━━ RECORDS FOR PROCESSING ━━

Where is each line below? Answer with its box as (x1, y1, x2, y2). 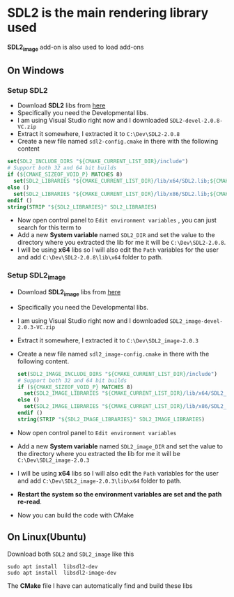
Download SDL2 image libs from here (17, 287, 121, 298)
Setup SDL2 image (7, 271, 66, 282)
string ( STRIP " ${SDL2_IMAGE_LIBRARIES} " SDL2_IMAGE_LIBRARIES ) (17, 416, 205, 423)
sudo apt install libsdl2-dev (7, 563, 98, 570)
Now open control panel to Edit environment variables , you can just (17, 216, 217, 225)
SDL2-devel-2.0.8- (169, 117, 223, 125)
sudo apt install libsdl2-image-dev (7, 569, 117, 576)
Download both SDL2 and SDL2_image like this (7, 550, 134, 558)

━━━
━━ RECORDS FOR PROCESSING ━━

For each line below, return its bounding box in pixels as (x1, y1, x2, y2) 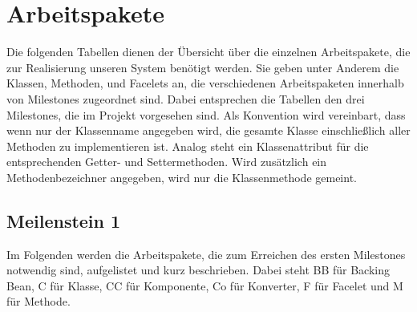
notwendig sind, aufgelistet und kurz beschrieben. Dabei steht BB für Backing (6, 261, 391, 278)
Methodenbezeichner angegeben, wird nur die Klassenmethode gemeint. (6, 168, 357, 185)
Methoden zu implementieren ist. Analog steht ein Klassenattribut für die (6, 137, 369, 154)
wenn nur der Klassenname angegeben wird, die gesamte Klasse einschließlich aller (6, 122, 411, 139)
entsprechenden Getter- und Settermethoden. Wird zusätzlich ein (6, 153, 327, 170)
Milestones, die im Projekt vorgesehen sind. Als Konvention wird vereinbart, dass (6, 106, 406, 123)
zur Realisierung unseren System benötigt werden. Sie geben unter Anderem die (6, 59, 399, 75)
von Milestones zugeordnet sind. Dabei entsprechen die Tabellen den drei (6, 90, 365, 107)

━━━

#### [DIRECTIONS FOR THIS TASK]
Only one stretch of the records above is wanted: the lines between the one holding "Methoden zu implementieren" and the one holding "Milestones, die im", inclusive, reproduced exactly.

#### [SOLUTION]
Methoden zu implementieren ist. Analog steht ein Klassenattribut für die (6, 137, 369, 154)
wenn nur der Klassenname angegeben wird, die gesamte Klasse einschließlich aller (6, 122, 411, 139)
entsprechenden Getter- und Settermethoden. Wird zusätzlich ein (6, 153, 327, 170)
Milestones, die im Projekt vorgesehen sind. Als Konvention wird vereinbart, dass (6, 106, 406, 123)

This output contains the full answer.